Is Java string divided into alphanumeric and newlines?

I have a test.txt file containing several lines, for example:

"h3llo, @my name is, bob! (how are you?)" "i am fine@ @@@@" 

I want to split all alphanumeric characters and a new line into arraylist so that the output is

 output = ["h", "llo", "my", "name", "is", "bob", "how", "are", "you", "i", "am", "fine"] 

At the moment, I tried to split my text with

 output.split("\\P{Alpha}+") 

But for some reason this seems to add a comma to the first place in the arraylist and replace the new line with an empty line

 output = ["", "h", "llo", "my", "name", "is", "bob", "how", "are", "you", "", "i", "am", "fine"] 

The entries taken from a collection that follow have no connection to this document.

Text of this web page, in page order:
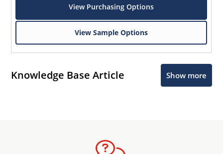
View Purchasing Options
View Sample Options
Knowledge Base Article Show more
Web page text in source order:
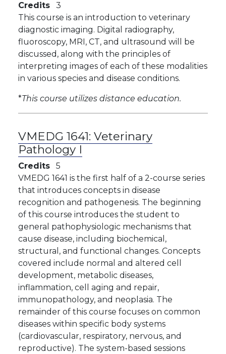
Credits
3
This course is an introduction to veterinary
diagnostic imaging. Digital radiography,
fluoroscopy, MRI, CT, and ultrasound will be
discussed, along with the principles of
interpreting images of each of these modalities
in various species and disease conditions.
*This course utilizes distance education.
VMEDG 1641: Veterinary
Pathology I
Credits
5
VMEDG 1641 is the first half of a 2-course series
that introduces concepts in disease
recognition and pathogenesis. The beginning
of this course introduces the student to
general pathophysiologic mechanisms that
cause disease, including biochemical,
structural, and functional changes. Concepts
covered include normal and altered cell
development, metabolic diseases,
inflammation, cell aging and repair,
immunopathology, and neoplasia. The
remainder of this course focuses on common
diseases within specific body systems
(cardiovascular, respiratory, nervous, and
reproductive). The system-based sessions
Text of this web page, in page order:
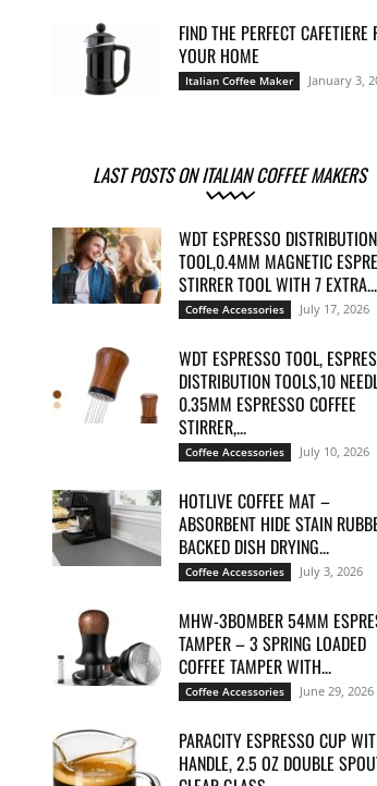
FIND THE PERFECT CAFETIERE
YOUR HOME
Italian Coffee Maker January 3,
LAST POSTS ON ITALIAN COFFEE MAKERS
WDT ESPRESSO DISTRIBUTION
TOOL,0.4MM MAGNETIC
STIRRER TOOL WITH 7 EXTRA...
Coffee Accessories July 17, 2026
WDT ESPRESSO TOOL,
DISTRIBUTION TOOLS,10
0.35MM ESPRESSO COFFEE
STIRRER,...
Coffee Accessories July 10, 2026
HOTLIVE COFFEE MAT –
ABSORBENT HIDE STAIN
BACKED DISH DRYING...
Coffee Accessories July 3, 2026
MHW-3BOMBER 54MM
TAMPER – 3 SPRING LOADED
COFFEE TAMPER WITH...
Coffee Accessories June 29, 2026
PARACITY ESPRESSO CUP
HANDLE, 2.5 OZ DOUBLE
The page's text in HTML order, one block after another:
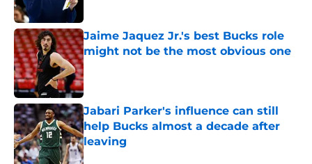
Jaime Jaquez Jr.'s best Bucks role
might not be the most obvious one
Published by on Invalid Date
Jabari Parker's influence can still
help Bucks almost a decade after
leaving
Published by on Invalid Date
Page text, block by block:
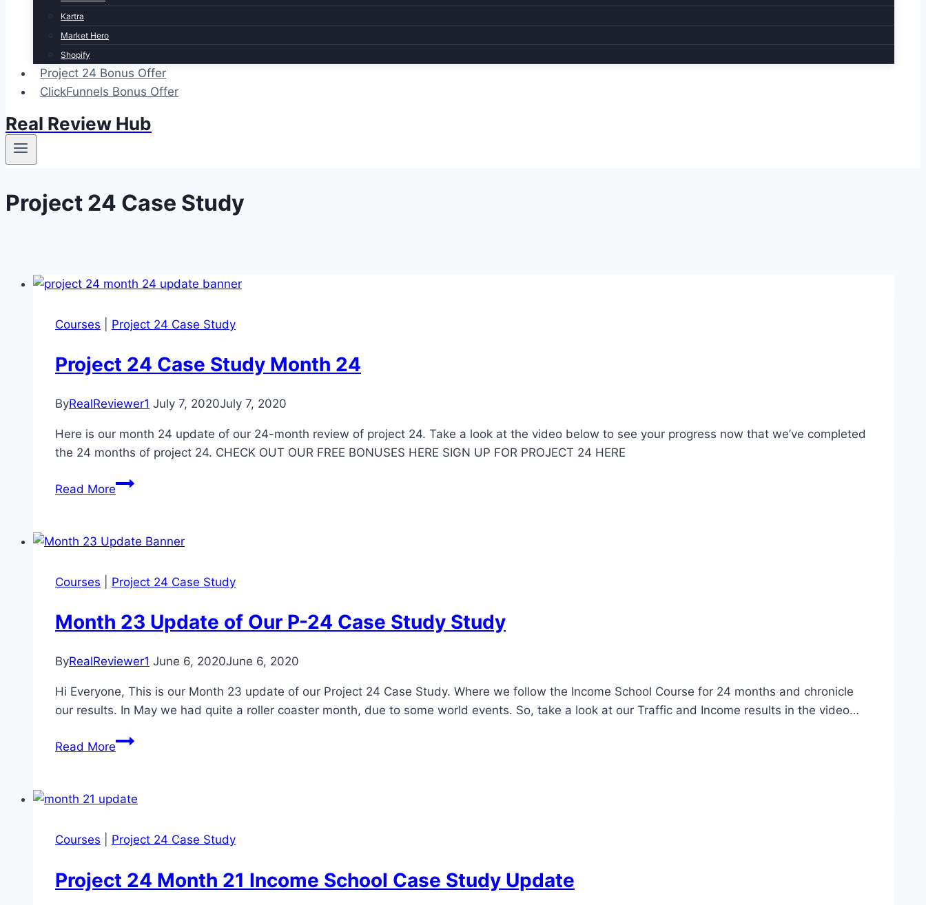
Kartra
Market Hero
Shopify
Project 24 Bonus Offer
ClickFunnels Bonus Offer
Real Review Hub
Project 24 Case Study
Courses Project 24 Case Study
Project 24 Case Study Month 24
ByRealReviewer1 July 7, 2020July 7, 2020
Here is our month 24 update of our 24-month review of project 24. Take a look at the video below to see your progress now that we’ve completed
the 24 months of project 24. CHECK OUT OUR FREE BONUSES HERE SIGN UP FOR PROJECT 24 HERE
Read MoreProject
Study
24
Courses Project 24 Case Study
Month 23 Update of Our P-24 Case Study Study
ByRealReviewer1 June 6, 2020June 6, 2020
Hi Everyone, This is our Month 23 update of our Project 24 Case Study. Where we follow the Income School Course for 24 months and chronicle
our results. In May we had quite a roller coaster month, due to some world events. So, take a look at our Traffic and Income results in the video…
Read MoreMonth
of
P-
Case
Study
Courses Project 24 Case Study
Project 24 Month 21 Income School Case Study Update

Is there any other way to fix this? Thanks!

-

EDIT: How can I make sure it ignores a new line?

+6
source share
3 answers

The behavior of Java String.split() rather confusing. A much better utility for splitting Guava Splitter . Their documentation describes problems with String.split() in more detail:

The built-in Java line splitters may have some kind of bizarre behavior. For example, String.split silently discards trailing delimiters, and StringTokenizer matches exactly five space characters and nothing more.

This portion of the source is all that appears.